I created a batch test with better data collection to share some hard stats with you but this didn't even appear (!) and I saw some different errors.
Test setup
- a process that ran an analysis of a 14 project solution with 863 classes
- Ubuntu 18.04
- run 20 processes at a time
- repeat 20 times
Result | Number | % |
---|---|---|
Success | 385 | 96.25% |
Could not find build environment | 15 | 3.75% |
Missing classes | 0 | 0 |
Observations
- I don't know what environmental conditions might increase/decrease the likelihood of this specific issue
- Even though they are separate processes, the tests within a batch do not seem entirely independent. The "Could not find build environment" appeared in groups of 5 or so.

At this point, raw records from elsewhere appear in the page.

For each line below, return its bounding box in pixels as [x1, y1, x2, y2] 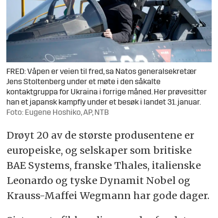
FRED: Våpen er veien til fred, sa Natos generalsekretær [6, 68, 197, 76]
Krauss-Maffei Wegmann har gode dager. [6, 189, 209, 202]
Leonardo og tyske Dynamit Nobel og [6, 174, 190, 187]
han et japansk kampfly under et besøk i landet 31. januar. [6, 99, 201, 107]
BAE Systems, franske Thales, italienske [6, 159, 201, 172]
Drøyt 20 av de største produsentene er [6, 129, 194, 142]
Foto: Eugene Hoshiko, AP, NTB [6, 109, 109, 117]
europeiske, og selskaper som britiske [6, 144, 192, 157]
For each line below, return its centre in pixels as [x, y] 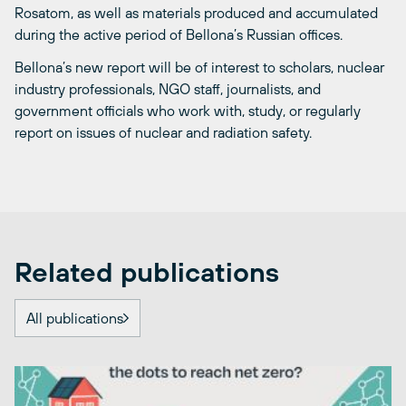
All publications [75, 319]
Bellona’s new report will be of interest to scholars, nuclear [199, 68]
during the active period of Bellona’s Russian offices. [179, 35]
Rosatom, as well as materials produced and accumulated [196, 13]
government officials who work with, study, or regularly [188, 111]
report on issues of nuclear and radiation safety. [163, 133]
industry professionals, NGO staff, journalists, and [168, 89]
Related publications [147, 272]
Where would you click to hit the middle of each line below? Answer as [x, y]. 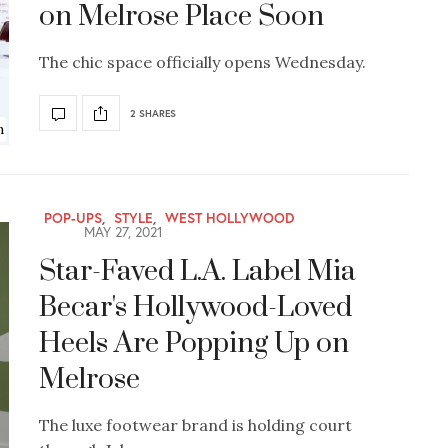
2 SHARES [153, 113]
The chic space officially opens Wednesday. [202, 62]
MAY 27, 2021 [121, 231]
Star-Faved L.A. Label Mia [197, 271]
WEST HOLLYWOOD [230, 217]
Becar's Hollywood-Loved [195, 307]
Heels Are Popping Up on [194, 343]
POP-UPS [73, 217]
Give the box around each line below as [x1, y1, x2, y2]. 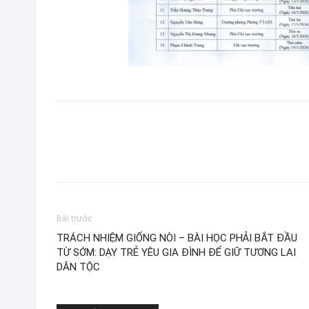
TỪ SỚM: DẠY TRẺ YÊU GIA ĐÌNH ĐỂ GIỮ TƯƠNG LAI [57, 246, 296, 259]
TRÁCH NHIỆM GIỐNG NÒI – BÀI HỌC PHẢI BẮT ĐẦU [57, 232, 297, 245]
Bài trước [57, 214, 92, 224]
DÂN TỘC [57, 261, 100, 274]
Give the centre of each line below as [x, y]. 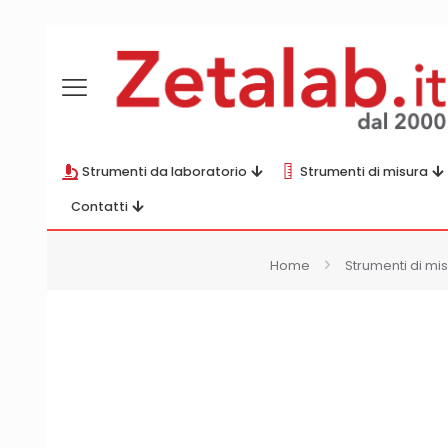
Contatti [99, 206]
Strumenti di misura [364, 171]
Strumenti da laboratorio [164, 171]
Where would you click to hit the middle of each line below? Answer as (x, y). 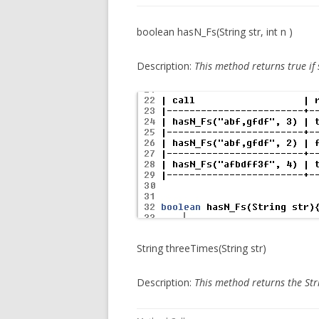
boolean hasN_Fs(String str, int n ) (215, 32)
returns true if (285, 66)
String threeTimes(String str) (202, 248)
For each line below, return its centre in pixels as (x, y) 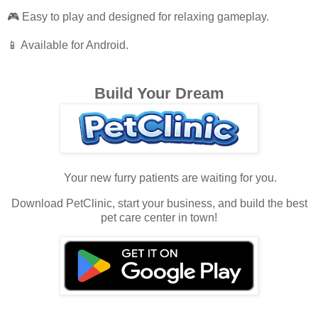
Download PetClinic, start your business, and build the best (159, 203)
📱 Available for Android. (68, 45)
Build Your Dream (159, 94)
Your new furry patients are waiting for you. (170, 178)
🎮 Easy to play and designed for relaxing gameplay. (138, 17)
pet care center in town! (159, 217)
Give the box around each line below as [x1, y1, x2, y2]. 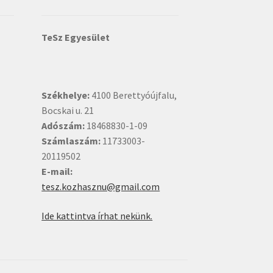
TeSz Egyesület [41, 30, 110, 43]
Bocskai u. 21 [41, 104, 94, 117]
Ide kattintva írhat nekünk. [41, 209, 153, 222]
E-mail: [41, 165, 73, 178]
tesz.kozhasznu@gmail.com [41, 180, 160, 193]
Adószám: [41, 119, 85, 132]
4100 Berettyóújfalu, [90, 89, 177, 102]
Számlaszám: [41, 135, 101, 147]
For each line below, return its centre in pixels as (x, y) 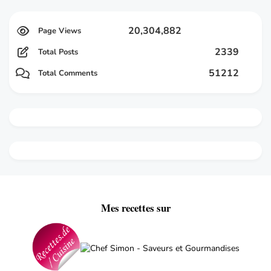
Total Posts (58, 52)
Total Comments (68, 73)
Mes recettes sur (135, 207)
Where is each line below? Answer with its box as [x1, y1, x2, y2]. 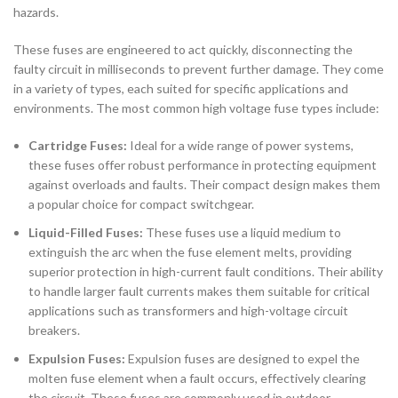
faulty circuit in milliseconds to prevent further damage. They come [13, 60, 384, 76]
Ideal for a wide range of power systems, [127, 137, 354, 153]
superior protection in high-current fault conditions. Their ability [28, 263, 383, 279]
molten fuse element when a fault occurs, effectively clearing [28, 370, 366, 386]
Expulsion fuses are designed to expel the [125, 350, 360, 366]
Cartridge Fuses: [28, 137, 127, 153]
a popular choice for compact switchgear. [28, 195, 254, 211]
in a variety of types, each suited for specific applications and [13, 80, 348, 96]
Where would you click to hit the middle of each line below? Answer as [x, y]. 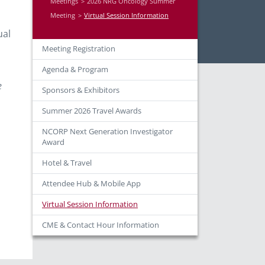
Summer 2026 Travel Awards [92, 111]
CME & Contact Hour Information [101, 225]
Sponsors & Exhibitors [81, 90]
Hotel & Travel [67, 163]
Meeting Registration [79, 49]
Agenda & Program [75, 70]
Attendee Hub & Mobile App [91, 184]
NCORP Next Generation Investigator [107, 132]
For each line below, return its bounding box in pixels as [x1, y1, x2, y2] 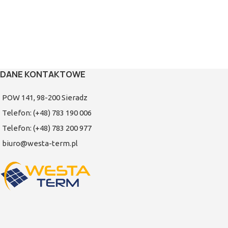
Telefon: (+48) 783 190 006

- Trying to do 100 process batches led to lots of errors about "closed pipes". Must be some system resource thing but I am surprised on a 12C/24T, 64GB RAM
Conclusions
I think that while we have improved things, there are still gremlins in the concurrency code and given their rarity we are going to have a terrible time replicating let alone fixing them.
In this sort of situation my approach would be to take a clean-slate approach the concurrency design. Right now pretty much every form of parallelism is used: sub-processes, threads, async/await, TPL loops and concurrent data-structures. One concern is that peppering code with concurrent data-structures is insufficient for operations that touch multiple data-structures. What needs to happen is ensure that entire operations are isolated from each other instead of just fine-grained access to specific data. To make concurrency comprehensible and checkable for errors, I would aim to have the majority of code unaware of concurrency concerns and push all the orchestration up to the top level with crystal clear guarantees about who is accessing what, when things are started/terminated.